Birinci sezon Elizabeth ve Philip'in düğünü ve Elizabeth'in tahta çıkmasıyla başlıyor ve kraliçenin, kraliyet kuralları ile ailesi arasında, kraliçe olmak ile Elizabeth olmak arasında kalışlarını konu ediyordu. Şaşırtıcı olan, Elizabeth'in kraliçe olmasına rağmen pek az konuda söz sahibi olmasıydı. Kraliyette çok az şey değişime açık. Senelerdir uyulan kurallar kimse için istisna teşkil etmiyor. Kraliçe olarak bile kraliyetin katı kurallarına aykırı, ufak bir değişiklik yapmak çok zor. Hemen kraliyetin koruyucuları tarafından engelleniyor bu durum; kilise, hükümet, ana kraliçe, kraldan çok kralcılar tarafından...

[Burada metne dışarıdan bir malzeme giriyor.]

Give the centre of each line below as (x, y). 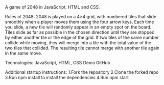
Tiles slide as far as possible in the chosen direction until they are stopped (80, 32)
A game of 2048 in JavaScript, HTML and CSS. (53, 7)
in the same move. (24, 53)
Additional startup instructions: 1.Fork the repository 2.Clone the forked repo (82, 72)
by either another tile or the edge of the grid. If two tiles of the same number (82, 37)
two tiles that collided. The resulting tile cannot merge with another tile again (82, 48)
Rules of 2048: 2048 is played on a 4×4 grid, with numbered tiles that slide (81, 16)
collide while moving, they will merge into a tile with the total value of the (78, 43)
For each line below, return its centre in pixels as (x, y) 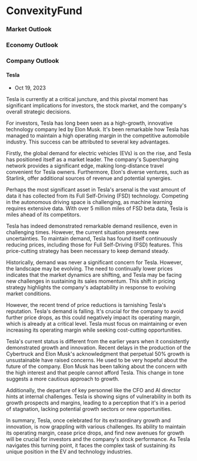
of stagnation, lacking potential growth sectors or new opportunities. (89, 409)
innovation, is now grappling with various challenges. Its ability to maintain (96, 427)
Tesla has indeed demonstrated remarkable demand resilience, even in (92, 226)
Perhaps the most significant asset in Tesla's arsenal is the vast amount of (96, 190)
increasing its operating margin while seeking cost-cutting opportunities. (94, 330)
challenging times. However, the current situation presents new (83, 232)
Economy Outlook (32, 45)
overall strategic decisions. (39, 112)
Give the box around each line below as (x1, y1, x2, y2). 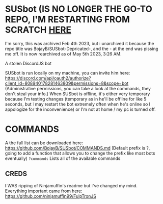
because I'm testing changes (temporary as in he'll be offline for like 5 (5, 96, 147, 102)
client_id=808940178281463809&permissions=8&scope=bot (5, 80, 129, 86)
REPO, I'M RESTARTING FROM (5, 14, 130, 25)
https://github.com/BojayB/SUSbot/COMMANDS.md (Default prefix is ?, (5, 145, 150, 151)
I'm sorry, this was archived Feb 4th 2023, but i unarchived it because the (5, 40, 155, 46)
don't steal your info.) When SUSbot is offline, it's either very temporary (5, 91, 150, 97)
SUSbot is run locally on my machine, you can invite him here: (5, 70, 130, 76)
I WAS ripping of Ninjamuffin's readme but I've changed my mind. (5, 182, 138, 188)
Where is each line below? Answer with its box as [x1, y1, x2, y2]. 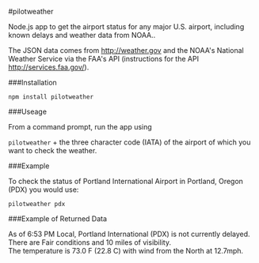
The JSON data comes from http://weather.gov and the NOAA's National [8, 46, 244, 54]
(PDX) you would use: [8, 185, 79, 194]
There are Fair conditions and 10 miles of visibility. [8, 238, 172, 247]
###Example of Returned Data [8, 214, 108, 224]
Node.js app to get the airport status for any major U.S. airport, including [8, 22, 245, 31]
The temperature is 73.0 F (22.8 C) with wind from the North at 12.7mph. [8, 246, 244, 255]
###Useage [8, 107, 48, 116]
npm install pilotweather [8, 93, 93, 101]
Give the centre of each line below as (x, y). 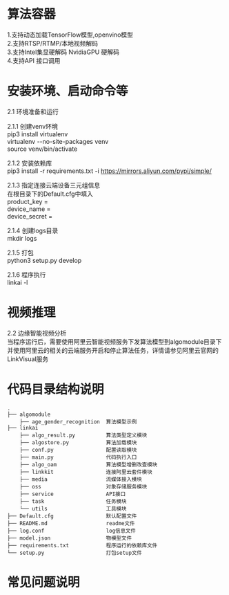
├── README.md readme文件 (71, 523)
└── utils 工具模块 (73, 509)
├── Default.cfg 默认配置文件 (72, 516)
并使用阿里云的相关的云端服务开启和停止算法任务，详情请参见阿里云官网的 (113, 350)
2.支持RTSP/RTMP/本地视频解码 (53, 43)
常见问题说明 (44, 582)
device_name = (29, 209)
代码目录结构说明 (56, 390)
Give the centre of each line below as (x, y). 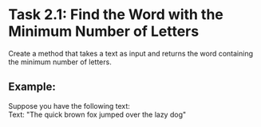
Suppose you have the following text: (69, 106)
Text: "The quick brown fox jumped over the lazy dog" (97, 114)
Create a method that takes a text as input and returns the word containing (131, 53)
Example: (32, 87)
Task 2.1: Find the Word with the (116, 15)
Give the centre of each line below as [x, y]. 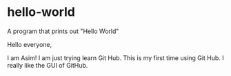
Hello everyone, [30, 44]
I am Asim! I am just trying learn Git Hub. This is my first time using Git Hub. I [115, 58]
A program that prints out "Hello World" [63, 31]
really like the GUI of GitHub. [48, 65]
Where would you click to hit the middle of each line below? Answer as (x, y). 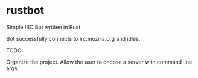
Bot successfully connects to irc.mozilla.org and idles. (73, 38)
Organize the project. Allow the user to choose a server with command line (99, 62)
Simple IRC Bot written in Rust (43, 27)
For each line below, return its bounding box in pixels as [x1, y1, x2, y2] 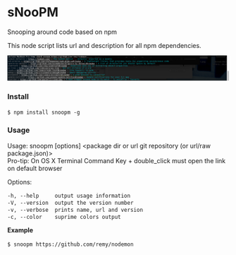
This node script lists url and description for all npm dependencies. [7, 41, 202, 49]
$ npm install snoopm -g [7, 109, 80, 117]
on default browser [7, 164, 63, 172]
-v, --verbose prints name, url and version [7, 206, 143, 213]
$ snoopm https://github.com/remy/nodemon [7, 241, 134, 248]
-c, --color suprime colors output [7, 213, 121, 220]
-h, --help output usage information [7, 192, 131, 199]
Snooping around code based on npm [7, 28, 118, 36]
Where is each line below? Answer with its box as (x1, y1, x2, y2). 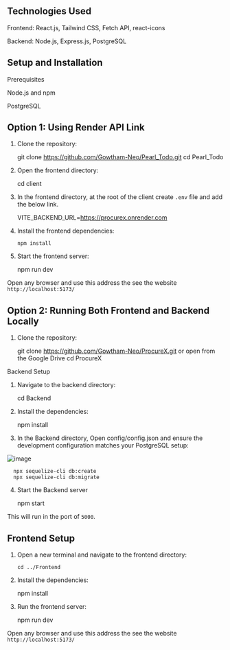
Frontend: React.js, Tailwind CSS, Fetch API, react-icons (7, 23, 165, 32)
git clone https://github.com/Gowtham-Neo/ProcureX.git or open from (16, 347, 216, 356)
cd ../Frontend (16, 564, 61, 571)
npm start (16, 499, 45, 507)
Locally (7, 315, 39, 327)
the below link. (16, 200, 59, 209)
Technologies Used (7, 5, 91, 17)
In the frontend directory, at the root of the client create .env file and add (16, 193, 223, 201)
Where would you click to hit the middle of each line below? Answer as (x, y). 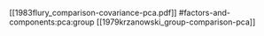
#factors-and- (205, 13)
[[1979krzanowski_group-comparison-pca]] (176, 22)
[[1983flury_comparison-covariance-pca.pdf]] (93, 13)
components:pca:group (52, 22)
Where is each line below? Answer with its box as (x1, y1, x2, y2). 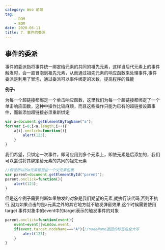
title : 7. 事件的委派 (5, 30, 46, 35)
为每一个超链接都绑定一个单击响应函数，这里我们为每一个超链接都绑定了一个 (5, 97, 160, 103)
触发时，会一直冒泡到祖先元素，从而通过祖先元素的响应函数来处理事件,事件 (5, 70, 157, 75)
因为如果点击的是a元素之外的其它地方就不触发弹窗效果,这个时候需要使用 (10, 202, 156, 208)
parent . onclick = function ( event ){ (5, 217, 74, 222)
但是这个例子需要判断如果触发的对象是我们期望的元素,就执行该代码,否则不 (5, 195, 154, 201)
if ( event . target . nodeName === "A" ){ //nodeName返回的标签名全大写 (14, 227, 139, 232)
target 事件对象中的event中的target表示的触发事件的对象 (5, 208, 119, 214)
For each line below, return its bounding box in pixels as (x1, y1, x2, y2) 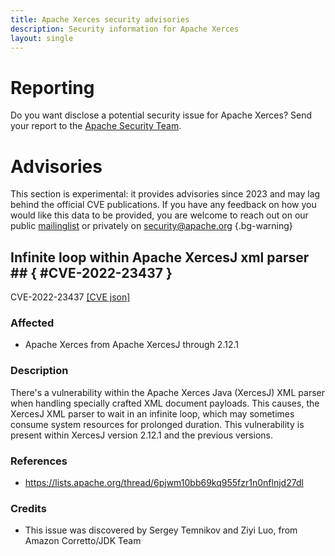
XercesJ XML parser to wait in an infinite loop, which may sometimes (10, 407, 295, 420)
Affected (10, 316, 55, 330)
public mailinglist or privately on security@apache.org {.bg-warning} (10, 220, 293, 232)
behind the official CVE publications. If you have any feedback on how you (10, 199, 317, 211)
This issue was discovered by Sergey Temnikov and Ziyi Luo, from (24, 524, 298, 536)
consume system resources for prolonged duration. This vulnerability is (10, 418, 305, 430)
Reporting (10, 76, 95, 99)
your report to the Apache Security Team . (10, 120, 182, 132)
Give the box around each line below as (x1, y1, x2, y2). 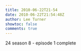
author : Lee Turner (5, 17, 47, 22)
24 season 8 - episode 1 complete (5, 40, 76, 46)
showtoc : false (5, 21, 37, 27)
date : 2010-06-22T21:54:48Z (5, 12, 65, 17)
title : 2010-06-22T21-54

Elizabeth bu değişmez yasalarla ilgili sorunları en çok ailesi söz konusu olduğunda yaşıyor. Özellikle de Philip ve Margaret, Elizabeth'i kraliçe olmak ile eş/kardeş olmak arasında bırakıyor ve zorluyorlar. The Crown'ın en sevdiğim taraflarından biri de zaten ikili ilişkilerin dizide çok iyi işlenmesi. Elizabeth ile Philip'in evliliği özellikle ikinci sezon boyunca birçok gerilim ve sorun ile sınanıyor ve dizi bize her bir problemin altındaki dinamiği çok iyi anlatıyor. Philip'in kendi unvanlarından ve tutkularından vazgeçerek hayatını tamamen kraliçeye ve kraliyete adaması onun uzun bir süre bocalamasına ve kaçışlar aramasına sebep oluyor. Ne demişti Elizabeth'in babası, Kral George "Senin işin, kızım." Philip buna hazırlıklı olduğunu düşünmüş olsa da aslında öyle olmadığı ortaya çıkıyor.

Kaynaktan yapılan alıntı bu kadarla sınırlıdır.